As shown in our study and other previously published studies, most patients still died of cancer progression, indicating that it was a systemic disease at the time of distant metastasis; systemic chemotherapy was used to control the systemic micrometastasis and possible accelerated repopulation of tumor after ablation. HAI-FUDR is effective in shrinking hepatic metastases and improving survival[7],[8], but repeated chemotherapy may still result in cumulative toxicity. Therefore, the addition of RFA to systemic chemotherapy plus HAI-FUDR can enhance efficiency in destroying metastases (especially hepatic metastases), which may reduce the need for cycles of chemotherapy. The peripheral part of hepatic metastases usually has a rich blood supply, whereas the central part has a poor blood supply. Thus, chemotherapeutic agents can target the peripheral part effectively, whereas RFA can destroy the central part of metastases more effectively after chemotherapy.

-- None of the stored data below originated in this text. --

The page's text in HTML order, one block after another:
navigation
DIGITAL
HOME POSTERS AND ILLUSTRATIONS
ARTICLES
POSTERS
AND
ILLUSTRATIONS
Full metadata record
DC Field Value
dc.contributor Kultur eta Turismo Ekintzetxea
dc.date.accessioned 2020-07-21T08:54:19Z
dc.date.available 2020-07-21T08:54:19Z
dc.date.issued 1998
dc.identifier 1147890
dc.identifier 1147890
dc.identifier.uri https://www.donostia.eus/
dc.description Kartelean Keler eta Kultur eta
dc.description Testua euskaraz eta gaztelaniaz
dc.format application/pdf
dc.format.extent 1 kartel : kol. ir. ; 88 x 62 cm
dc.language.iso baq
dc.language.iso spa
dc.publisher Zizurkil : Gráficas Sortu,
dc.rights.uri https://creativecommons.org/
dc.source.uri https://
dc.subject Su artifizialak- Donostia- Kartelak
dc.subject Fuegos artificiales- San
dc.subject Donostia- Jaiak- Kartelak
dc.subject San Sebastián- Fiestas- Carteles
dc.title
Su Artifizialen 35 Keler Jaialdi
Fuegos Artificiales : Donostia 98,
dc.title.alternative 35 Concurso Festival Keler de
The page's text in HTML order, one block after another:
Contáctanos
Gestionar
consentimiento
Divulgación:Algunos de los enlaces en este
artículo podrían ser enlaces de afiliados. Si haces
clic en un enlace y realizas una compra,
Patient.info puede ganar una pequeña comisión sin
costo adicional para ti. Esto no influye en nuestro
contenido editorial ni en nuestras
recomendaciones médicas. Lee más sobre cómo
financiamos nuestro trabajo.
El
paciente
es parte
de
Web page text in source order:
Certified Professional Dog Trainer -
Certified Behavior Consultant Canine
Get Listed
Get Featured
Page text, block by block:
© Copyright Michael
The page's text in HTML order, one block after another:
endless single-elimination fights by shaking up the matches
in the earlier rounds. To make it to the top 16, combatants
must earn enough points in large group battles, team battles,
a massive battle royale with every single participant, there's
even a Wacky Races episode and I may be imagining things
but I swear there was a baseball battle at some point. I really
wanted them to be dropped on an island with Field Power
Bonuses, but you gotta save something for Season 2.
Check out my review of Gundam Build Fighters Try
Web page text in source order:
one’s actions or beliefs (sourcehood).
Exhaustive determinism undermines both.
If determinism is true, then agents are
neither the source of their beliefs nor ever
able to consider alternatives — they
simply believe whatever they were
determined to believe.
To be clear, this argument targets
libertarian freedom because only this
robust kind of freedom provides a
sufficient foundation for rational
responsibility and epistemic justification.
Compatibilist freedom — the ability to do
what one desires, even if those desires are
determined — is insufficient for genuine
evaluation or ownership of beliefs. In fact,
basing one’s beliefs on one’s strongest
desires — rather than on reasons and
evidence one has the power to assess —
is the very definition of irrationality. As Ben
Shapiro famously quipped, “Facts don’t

High level of CEA and maximal diameter of hepatic metastases >5 cm were associated with worse prognosis, and the former was validated in two large, randomized phase III studies of metastatic colorectal cancer[35]. High CEA level may represent advanced stage of metastasis. In addition, larger hepatic metastases may easily lead to hepatic dysfunction and failure, which was a major cause of death in patients with extensive hepatic metastases. By contrast, another study indicated that preoperative CEA level was not an independent prognostic factor for survival[36].

This study had notable limitations: it was a retrospective study, lacked randomization, and had a relatively small sample size. Randomized controlled trial is needed in the future. However, our results still indicate that further study investigating how to optimize debulking treatment (in terms of extent and frequency) is warranted.

In conclusion, our data indicate that the addition of RFA to systemic chemotherapy plus HAI-FUDR prolonged survival for patients with both unresectable hepatic and pulmonary metastases from colorectal cancer. Future prospective studies are needed to confirm the finding of this retrospective study.